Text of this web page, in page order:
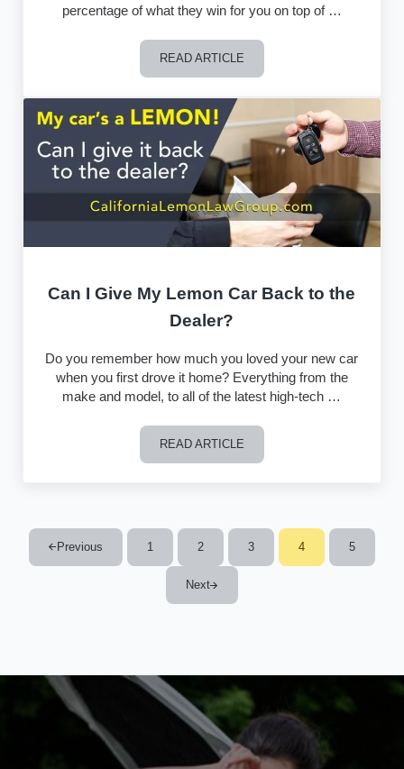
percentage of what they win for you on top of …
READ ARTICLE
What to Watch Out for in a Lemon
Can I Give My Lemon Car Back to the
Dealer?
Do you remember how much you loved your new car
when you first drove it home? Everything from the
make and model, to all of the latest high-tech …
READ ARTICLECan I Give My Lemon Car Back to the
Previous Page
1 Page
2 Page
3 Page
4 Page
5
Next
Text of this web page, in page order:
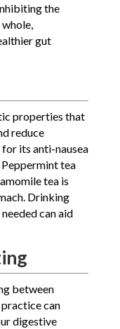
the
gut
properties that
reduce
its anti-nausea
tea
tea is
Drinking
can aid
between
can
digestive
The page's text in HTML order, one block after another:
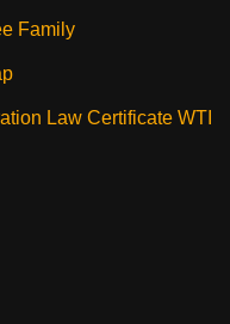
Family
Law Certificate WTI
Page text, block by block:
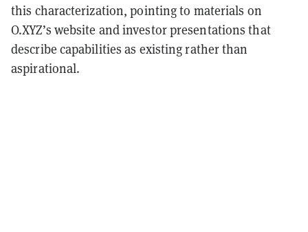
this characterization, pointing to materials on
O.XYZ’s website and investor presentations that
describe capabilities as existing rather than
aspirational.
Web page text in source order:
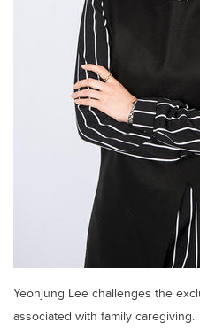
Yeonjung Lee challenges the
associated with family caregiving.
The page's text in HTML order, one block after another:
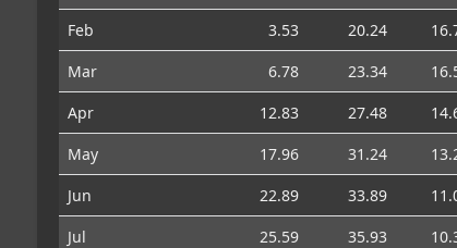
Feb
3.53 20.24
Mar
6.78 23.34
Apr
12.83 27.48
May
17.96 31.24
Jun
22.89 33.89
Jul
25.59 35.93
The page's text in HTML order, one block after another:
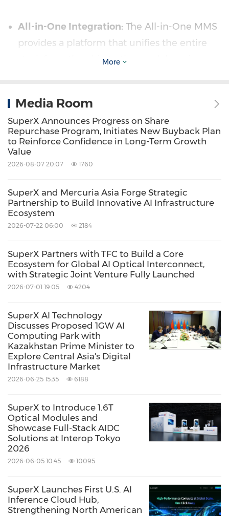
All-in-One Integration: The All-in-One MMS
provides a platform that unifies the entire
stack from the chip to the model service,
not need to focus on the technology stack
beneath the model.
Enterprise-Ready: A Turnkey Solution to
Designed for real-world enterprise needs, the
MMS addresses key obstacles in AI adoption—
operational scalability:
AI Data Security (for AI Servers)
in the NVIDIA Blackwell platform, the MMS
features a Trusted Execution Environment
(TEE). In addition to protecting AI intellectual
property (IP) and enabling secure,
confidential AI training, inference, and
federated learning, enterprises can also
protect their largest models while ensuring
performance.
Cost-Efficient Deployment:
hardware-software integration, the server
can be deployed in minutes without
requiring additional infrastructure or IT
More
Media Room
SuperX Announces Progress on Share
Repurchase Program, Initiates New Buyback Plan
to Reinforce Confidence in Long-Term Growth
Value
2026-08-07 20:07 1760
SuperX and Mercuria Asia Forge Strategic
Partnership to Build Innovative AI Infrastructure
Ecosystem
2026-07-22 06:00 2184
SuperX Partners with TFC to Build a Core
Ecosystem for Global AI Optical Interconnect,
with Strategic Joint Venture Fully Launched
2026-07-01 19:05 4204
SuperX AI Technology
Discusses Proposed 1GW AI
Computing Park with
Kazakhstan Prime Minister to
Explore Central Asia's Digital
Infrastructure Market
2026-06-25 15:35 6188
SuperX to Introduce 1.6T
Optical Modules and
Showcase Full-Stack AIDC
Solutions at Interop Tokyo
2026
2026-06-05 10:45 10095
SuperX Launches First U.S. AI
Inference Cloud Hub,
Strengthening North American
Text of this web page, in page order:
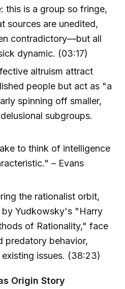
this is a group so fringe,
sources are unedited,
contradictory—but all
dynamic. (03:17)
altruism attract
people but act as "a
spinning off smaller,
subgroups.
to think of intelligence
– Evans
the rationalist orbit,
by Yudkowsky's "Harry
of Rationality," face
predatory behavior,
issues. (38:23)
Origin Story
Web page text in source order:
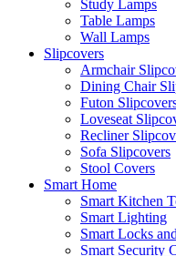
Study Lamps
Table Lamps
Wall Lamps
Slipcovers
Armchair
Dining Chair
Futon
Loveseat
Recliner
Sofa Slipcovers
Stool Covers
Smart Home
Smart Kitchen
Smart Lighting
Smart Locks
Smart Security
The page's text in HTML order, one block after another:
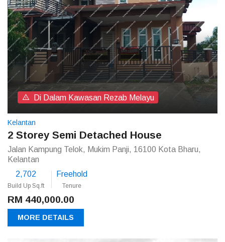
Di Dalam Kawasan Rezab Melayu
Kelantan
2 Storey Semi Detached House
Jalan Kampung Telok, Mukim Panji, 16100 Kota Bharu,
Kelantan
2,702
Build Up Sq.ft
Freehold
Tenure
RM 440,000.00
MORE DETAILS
- - - -
PROBLEM DETAILS -> Copy each line of the material above exactly, but not the images.

WRITTEN SOLUTION ->
Text of this web page, in page order:
percentage of what they win for you on top of …
READ ARTICLE
What to Watch Out for in a Lemon
Can I Give My Lemon Car Back to the
Dealer?
Do you remember how much you loved your new car
when you first drove it home? Everything from the
make and model, to all of the latest high-tech …
READ ARTICLECan I Give My Lemon Car Back to the
Previous Page
1 Page
2 Page
3 Page
4 Page
5
Next
Text of this web page, in page order:
the
gut
properties that
reduce
its anti-nausea
tea
tea is
Drinking
can aid
between
can
digestive
The page's text in HTML order, one block after another:
Family
Law Certificate WTI
Page text, block by block:
this characterization, pointing to materials on
O.XYZ’s website and investor presentations that
describe capabilities as existing rather than
aspirational.
Web page text in source order:
Yeonjung Lee challenges the
associated with family caregiving.
The page's text in HTML order, one block after another:
Feb
3.53 20.24
Mar
6.78 23.34
Apr
12.83 27.48
May
17.96 31.24
Jun
22.89 33.89
Jul
25.59 35.93
The page's text in HTML order, one block after another:
All-in-One Integration: The All-in-One MMS
provides a platform that unifies the entire
stack from the chip to the model service,
not need to focus on the technology stack
beneath the model.
Enterprise-Ready: A Turnkey Solution to
Designed for real-world enterprise needs, the
MMS addresses key obstacles in AI adoption—
operational scalability:
AI Data Security (for AI Servers)
in the NVIDIA Blackwell platform, the MMS
features a Trusted Execution Environment
(TEE). In addition to protecting AI intellectual
property (IP) and enabling secure,
confidential AI training, inference, and
federated learning, enterprises can also
protect their largest models while ensuring
performance.
Cost-Efficient Deployment:
hardware-software integration, the server
can be deployed in minutes without
requiring additional infrastructure or IT
More
Media Room
SuperX Announces Progress on Share
Repurchase Program, Initiates New Buyback Plan
to Reinforce Confidence in Long-Term Growth
Value
2026-08-07 20:07 1760
SuperX and Mercuria Asia Forge Strategic
Partnership to Build Innovative AI Infrastructure
Ecosystem
2026-07-22 06:00 2184
SuperX Partners with TFC to Build a Core
Ecosystem for Global AI Optical Interconnect,
with Strategic Joint Venture Fully Launched
2026-07-01 19:05 4204
SuperX AI Technology
Discusses Proposed 1GW AI
Computing Park with
Kazakhstan Prime Minister to
Explore Central Asia's Digital
Infrastructure Market
2026-06-25 15:35 6188
SuperX to Introduce 1.6T
Optical Modules and
Showcase Full-Stack AIDC
Solutions at Interop Tokyo
2026
2026-06-05 10:45 10095
SuperX Launches First U.S. AI
Inference Cloud Hub,
Strengthening North American
Text of this web page, in page order:
this is a group so fringe,
sources are unedited,
contradictory—but all
dynamic. (03:17)
altruism attract
people but act as "a
spinning off smaller,
subgroups.
to think of intelligence
– Evans
the rationalist orbit,
by Yudkowsky's "Harry
of Rationality," face
predatory behavior,
issues. (38:23)
Origin Story
Web page text in source order:
Study Lamps
Table Lamps
Wall Lamps
Slipcovers
Armchair
Dining Chair
Futon
Loveseat
Recliner
Sofa Slipcovers
Stool Covers
Smart Home
Smart Kitchen
Smart Lighting
Smart Locks
Smart Security
The page's text in HTML order, one block after another:
Di Dalam Kawasan Rezab Melayu
Kelantan
2 Storey Semi Detached House
Jalan Kampung Telok, Mukim Panji, 16100 Kota Bharu,
Kelantan
2,702
Build Up Sq.ft
Freehold
Tenure
RM 440,000.00
MORE DETAILS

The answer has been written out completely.